%%
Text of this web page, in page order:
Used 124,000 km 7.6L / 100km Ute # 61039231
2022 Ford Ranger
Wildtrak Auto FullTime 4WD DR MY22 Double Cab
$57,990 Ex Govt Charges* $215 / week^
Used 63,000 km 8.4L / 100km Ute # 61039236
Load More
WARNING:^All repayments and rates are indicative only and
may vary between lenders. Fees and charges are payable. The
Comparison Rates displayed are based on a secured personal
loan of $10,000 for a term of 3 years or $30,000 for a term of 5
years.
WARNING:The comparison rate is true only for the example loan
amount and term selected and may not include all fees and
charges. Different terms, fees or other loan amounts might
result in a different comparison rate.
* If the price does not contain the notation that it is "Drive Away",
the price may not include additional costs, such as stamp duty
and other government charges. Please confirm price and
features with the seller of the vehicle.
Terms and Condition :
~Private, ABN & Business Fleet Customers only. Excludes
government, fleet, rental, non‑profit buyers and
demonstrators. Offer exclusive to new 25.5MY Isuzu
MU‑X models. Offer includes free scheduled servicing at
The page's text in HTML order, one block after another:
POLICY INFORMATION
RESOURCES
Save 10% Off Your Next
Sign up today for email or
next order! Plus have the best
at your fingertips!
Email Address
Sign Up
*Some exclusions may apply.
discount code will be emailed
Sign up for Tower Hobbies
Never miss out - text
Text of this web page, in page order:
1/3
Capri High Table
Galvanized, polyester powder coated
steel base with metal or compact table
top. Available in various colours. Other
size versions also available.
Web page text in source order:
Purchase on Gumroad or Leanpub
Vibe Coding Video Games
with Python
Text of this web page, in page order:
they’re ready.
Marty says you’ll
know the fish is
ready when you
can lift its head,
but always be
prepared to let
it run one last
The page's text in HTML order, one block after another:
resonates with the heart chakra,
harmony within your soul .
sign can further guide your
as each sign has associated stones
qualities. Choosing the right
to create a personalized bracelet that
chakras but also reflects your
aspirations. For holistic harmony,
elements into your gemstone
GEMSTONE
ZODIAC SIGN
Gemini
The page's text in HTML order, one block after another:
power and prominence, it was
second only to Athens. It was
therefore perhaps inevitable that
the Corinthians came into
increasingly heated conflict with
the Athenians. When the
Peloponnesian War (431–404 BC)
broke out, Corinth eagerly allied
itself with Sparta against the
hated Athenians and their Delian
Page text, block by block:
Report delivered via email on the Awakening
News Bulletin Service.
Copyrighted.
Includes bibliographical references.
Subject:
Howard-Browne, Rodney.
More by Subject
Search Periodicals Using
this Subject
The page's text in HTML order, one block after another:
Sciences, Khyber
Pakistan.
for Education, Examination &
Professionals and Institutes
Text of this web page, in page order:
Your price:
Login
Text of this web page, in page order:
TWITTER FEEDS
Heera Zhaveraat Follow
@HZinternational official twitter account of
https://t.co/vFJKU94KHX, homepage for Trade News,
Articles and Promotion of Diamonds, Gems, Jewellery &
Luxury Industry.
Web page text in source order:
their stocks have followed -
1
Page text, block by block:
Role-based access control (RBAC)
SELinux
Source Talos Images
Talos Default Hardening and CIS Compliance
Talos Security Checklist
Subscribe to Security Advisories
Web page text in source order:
%%
▶ WORK REQUEST: Would you please copy the whole listing exactly as given?

▶ EXERCISE RESULT:
Text of this web page, in page order:
Used 124,000 km 7.6L / 100km Ute # 61039231
2022 Ford Ranger
Wildtrak Auto FullTime 4WD DR MY22 Double Cab
$57,990 Ex Govt Charges* $215 / week^
Used 63,000 km 8.4L / 100km Ute # 61039236
Load More
WARNING:^All repayments and rates are indicative only and
may vary between lenders. Fees and charges are payable. The
Comparison Rates displayed are based on a secured personal
loan of $10,000 for a term of 3 years or $30,000 for a term of 5
years.
WARNING:The comparison rate is true only for the example loan
amount and term selected and may not include all fees and
charges. Different terms, fees or other loan amounts might
result in a different comparison rate.
* If the price does not contain the notation that it is "Drive Away",
the price may not include additional costs, such as stamp duty
and other government charges. Please confirm price and
features with the seller of the vehicle.
Terms and Condition :
~Private, ABN & Business Fleet Customers only. Excludes
government, fleet, rental, non‑profit buyers and
demonstrators. Offer exclusive to new 25.5MY Isuzu
MU‑X models. Offer includes free scheduled servicing at
The page's text in HTML order, one block after another:
POLICY INFORMATION
RESOURCES
Save 10% Off Your Next
Sign up today for email or
next order! Plus have the best
at your fingertips!
Email Address
Sign Up
*Some exclusions may apply.
discount code will be emailed
Sign up for Tower Hobbies
Never miss out - text
Text of this web page, in page order:
1/3
Capri High Table
Galvanized, polyester powder coated
steel base with metal or compact table
top. Available in various colours. Other
size versions also available.
Web page text in source order:
Purchase on Gumroad or Leanpub
Vibe Coding Video Games
with Python
Text of this web page, in page order:
they’re ready.
Marty says you’ll
know the fish is
ready when you
can lift its head,
but always be
prepared to let
it run one last
The page's text in HTML order, one block after another:
resonates with the heart chakra,
harmony within your soul .
sign can further guide your
as each sign has associated stones
qualities. Choosing the right
to create a personalized bracelet that
chakras but also reflects your
aspirations. For holistic harmony,
elements into your gemstone
GEMSTONE
ZODIAC SIGN
Gemini
The page's text in HTML order, one block after another:
power and prominence, it was
second only to Athens. It was
therefore perhaps inevitable that
the Corinthians came into
increasingly heated conflict with
the Athenians. When the
Peloponnesian War (431–404 BC)
broke out, Corinth eagerly allied
itself with Sparta against the
hated Athenians and their Delian
Page text, block by block:
Report delivered via email on the Awakening
News Bulletin Service.
Copyrighted.
Includes bibliographical references.
Subject:
Howard-Browne, Rodney.
More by Subject
Search Periodicals Using
this Subject
The page's text in HTML order, one block after another:
Sciences, Khyber
Pakistan.
for Education, Examination &
Professionals and Institutes
Text of this web page, in page order:
Your price:
Login
Text of this web page, in page order:
TWITTER FEEDS
Heera Zhaveraat Follow
@HZinternational official twitter account of
https://t.co/vFJKU94KHX, homepage for Trade News,
Articles and Promotion of Diamonds, Gems, Jewellery &
Luxury Industry.
Web page text in source order:
their stocks have followed -
1
Page text, block by block:
Role-based access control (RBAC)
SELinux
Source Talos Images
Talos Default Hardening and CIS Compliance
Talos Security Checklist
Subscribe to Security Advisories
Web page text in source order:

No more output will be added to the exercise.